> **Extracted information**:
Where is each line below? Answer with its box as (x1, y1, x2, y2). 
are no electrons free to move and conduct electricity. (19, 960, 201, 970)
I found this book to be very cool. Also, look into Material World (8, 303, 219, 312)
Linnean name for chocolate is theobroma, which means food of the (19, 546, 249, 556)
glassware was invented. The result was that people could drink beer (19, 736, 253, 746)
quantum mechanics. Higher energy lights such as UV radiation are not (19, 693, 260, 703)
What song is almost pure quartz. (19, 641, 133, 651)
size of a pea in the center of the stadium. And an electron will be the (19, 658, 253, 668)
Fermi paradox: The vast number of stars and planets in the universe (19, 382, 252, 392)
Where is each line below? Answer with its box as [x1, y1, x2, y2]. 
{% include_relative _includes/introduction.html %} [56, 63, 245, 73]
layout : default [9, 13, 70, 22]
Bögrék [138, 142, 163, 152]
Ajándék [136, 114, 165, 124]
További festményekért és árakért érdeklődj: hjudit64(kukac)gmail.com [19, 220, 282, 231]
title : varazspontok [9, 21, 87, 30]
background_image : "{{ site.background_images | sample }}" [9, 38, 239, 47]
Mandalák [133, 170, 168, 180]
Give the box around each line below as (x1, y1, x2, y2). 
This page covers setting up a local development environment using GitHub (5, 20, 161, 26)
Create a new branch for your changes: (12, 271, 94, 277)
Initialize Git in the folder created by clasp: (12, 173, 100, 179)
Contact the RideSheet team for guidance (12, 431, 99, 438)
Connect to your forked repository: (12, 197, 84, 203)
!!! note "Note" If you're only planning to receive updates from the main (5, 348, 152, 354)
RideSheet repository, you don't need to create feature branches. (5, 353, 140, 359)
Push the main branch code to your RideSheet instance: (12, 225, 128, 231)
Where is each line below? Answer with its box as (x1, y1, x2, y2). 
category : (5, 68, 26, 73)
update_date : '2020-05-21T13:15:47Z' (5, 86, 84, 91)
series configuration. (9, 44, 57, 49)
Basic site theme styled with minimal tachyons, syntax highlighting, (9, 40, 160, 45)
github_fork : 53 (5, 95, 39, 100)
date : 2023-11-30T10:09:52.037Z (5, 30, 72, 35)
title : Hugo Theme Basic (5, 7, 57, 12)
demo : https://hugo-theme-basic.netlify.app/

> **Description of the task**:
Out of the listing above, reproduce exactly the lines from the one with "Initialize Git in" up to and including the one with "Connect to your".

> **Problem solution**:
Initialize Git in the folder created by clasp: (12, 173, 100, 179)
Contact the RideSheet team for guidance (12, 431, 99, 438)
Connect to your forked repository: (12, 197, 84, 203)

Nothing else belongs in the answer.